Τετάρτη 10 Μαΐου 2017

Risk assessment of manual handling operations at work with the key indicator method (KIM-MHO) — determination of criterion validity regarding the prevalence of musculoskeletal symptoms and clinical conditions within a cross-sectional study

Abstract

Background

Manual handling operations (MHO) are known to be risk factors for work-related upper limb disorders (WRULDs), e.g. symptoms and conditions such as carpal tunnel syndrome. To estimate the risk of WRULDs, a Key Indicator Method (KIM) for the risk assessment of MHO was developed. The method was validated in regard to different criteria, including face validity, criterion validity, reliability and further aspects concerning utility.
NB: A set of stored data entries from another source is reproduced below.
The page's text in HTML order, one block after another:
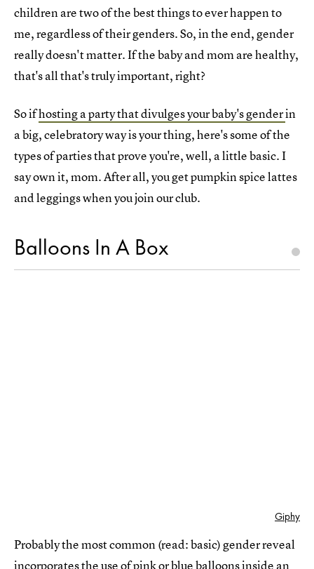
children are two of the best things to ever happen to
me, regardless of their genders. So, in the end, gender
really doesn't matter. If the baby and mom are healthy,
that's all that's truly important, right?
So ifhosting a party that divulges your baby's genderin
a big, celebratory way is your thing, here's some of the
types of parties that prove you're, well, a little basic. I
say own it, mom. After all, you get pumpkin spice lattes
and leggings when you join our club.
Balloons In A Box
Giphy
Probably the most common (read: basic) gender reveal
incorporates the use of pink or blue balloons inside an
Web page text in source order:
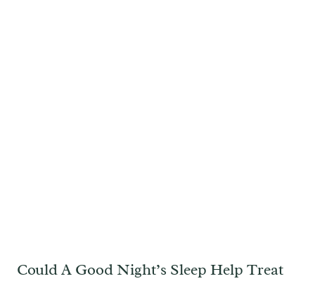
Could A Good Night’s Sleep Help Treat
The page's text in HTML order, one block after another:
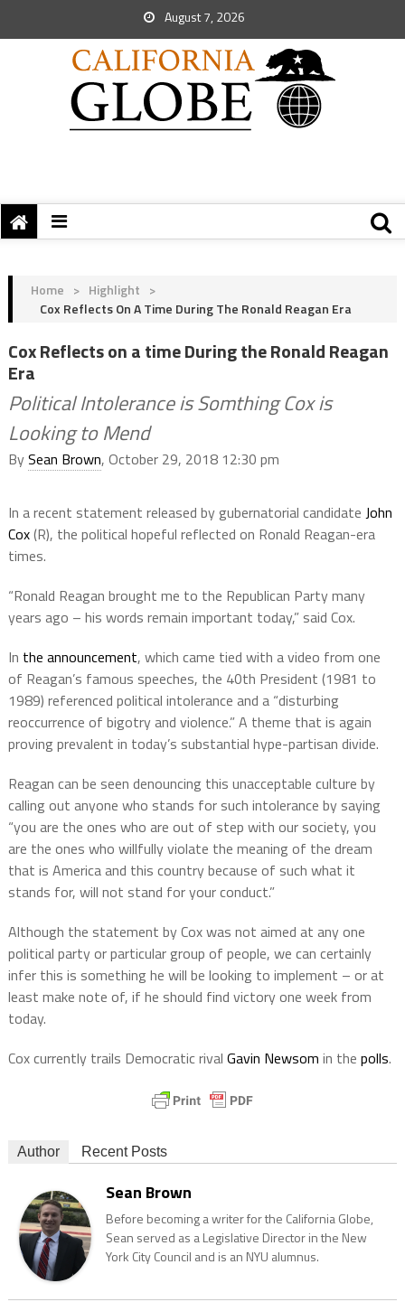
August 7, 2026
Home > Highlight >
Cox Reflects On A Time During The Ronald Reagan Era
Cox Reflects on a time During the Ronald Reagan
Era
Political Intolerance is Somthing Cox is
Looking to Mend
BySean Brown, October 29, 2018 12:30 pm
In a recent statement released by gubernatorial candidate John
Cox(R), the political hopeful reflected on Ronald Reagan-era
times.
“Ronald Reagan brought me to the Republican Party many
years ago – his words remain important today,” said Cox.
In the announcement, which came tied with a video from one
of Reagan’s famous speeches, the 40th President (1981 to
1989) referenced political intolerance and a “disturbing
reoccurrence of bigotry and violence.” A theme that is again
proving prevalent in today’s substantial hype-partisan divide.
Reagan can be seen denouncing this unacceptable culture by
calling out anyone who stands for such intolerance by saying
“you are the ones who are out of step with our society, you
are the ones who willfully violate the meaning of the dream
that is America and this country because of such what it
stands for, will not stand for your conduct.”
Although the statement by Cox was not aimed at any one
political party or particular group of people, we can certainly
infer this is something he will be looking to implement – or at
least make note of, if he should find victory one week from
today.
Cox currently trails Democratic rival Gavin Newsom in the polls.
Author Recent Posts
Sean Brown
Before becoming a writer for the California Globe,
Sean served as a Legislative Director in the New
York City Council and is an NYU alumnus.
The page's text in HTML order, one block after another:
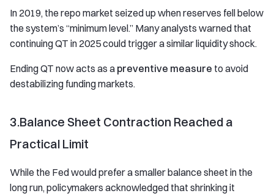
In 2019, the repo market seized up when reserves fell below
the system’s “minimum level.” Many analysts warned that
continuing QT in 2025 could trigger a similar liquidity shock.
Ending QT now acts as a preventive measure to avoid
destabilizing funding markets.
3.Balance Sheet Contraction Reached a
Practical Limit
While the Fed would prefer a smaller balance sheet in the
long run, policymakers acknowledged that shrinking it
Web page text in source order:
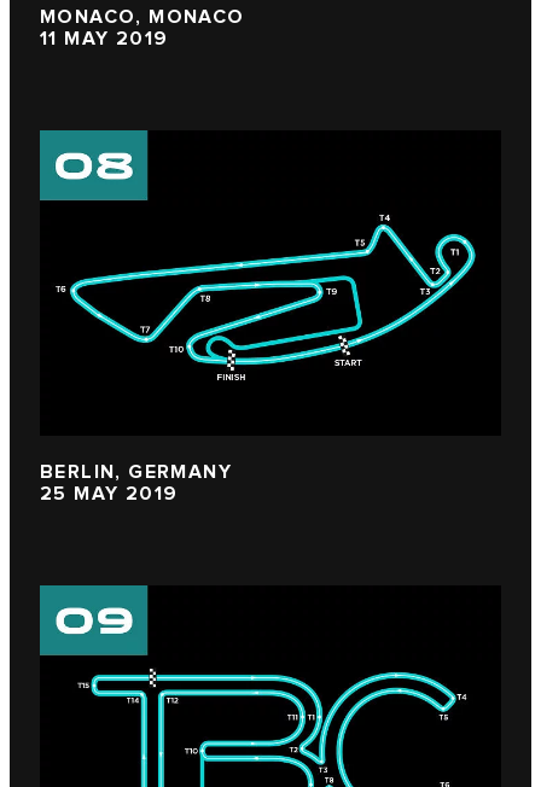
MONACO, MONACO
11 MAY 2019
BERLIN, GERMANY
25 MAY 2019

This paper describes the KIM-MHO and criterion validity of this method with reference to prevalence of musculoskeletal disorders (MSDs).

Methods

A cross-sectional sample of 643 employees exposed to MHO was compared to a reference group of 804 unexposed subjects predominantly working at visual display terminals. The Nordic Questionnaire and a standardized clinical examination were used to obtain the 7-day and 12-months prevalence of symptoms and clinical conditions of the musculoskeletal system. Job specific exposure levels to MHO were assessed by ergonomists using the KIM-MHO. The resulting risk scores were categorized into risk categories 1 - low risk (reference group), 2 - increased risk, 3 - highly increased risk, and 4 - high risk. Log-linear Poisson regression models were applied to obtain adjusted prevalence ratios (PR) with 95%-confidence intervals.

Results

The 7-day prevalence of symptoms for subjects in risk category 3 compared to risk category 1 was significant for the regions shoulder [women (w): PR 1.8 (1.2–2.7), men (m): PR 2.3 (1.2–4.4)], elbow [w: PR 3.3 (1.5–7.2), m: PR 2.4 (0.8–7.3)], and hand/wrist [w: PR 3.0 (1.7–5.3), m: PR 5.5 (2.7–11.3)]. The 7-day prevalence of symptoms for risk category 4 was also significant for the regions shoulder [w: PR 1.9 (1.3–2.8), m: PR 1.9 (1.3–2.7)], elbow [w: PR 4.5 (2.3–8.7), m: PR 3.3 (2.1–5.4)], and hand/wrist [w: PR 4.2 (2.6–6.9), m: PR 5.5 (3.5–8.5)]. The 12-months prevalence in these joint regions show comparable increases in the risk categories 3 and 4.

Conclusions

The KIM-MHO is valid in regard to criterion validity. The hypothesis could be confirmed, that high risk scores were associated with an increased prevalence of symptoms and clinical conditions especially in the shoulder, elbow and hand/wrist regions among employees exposed to MHO.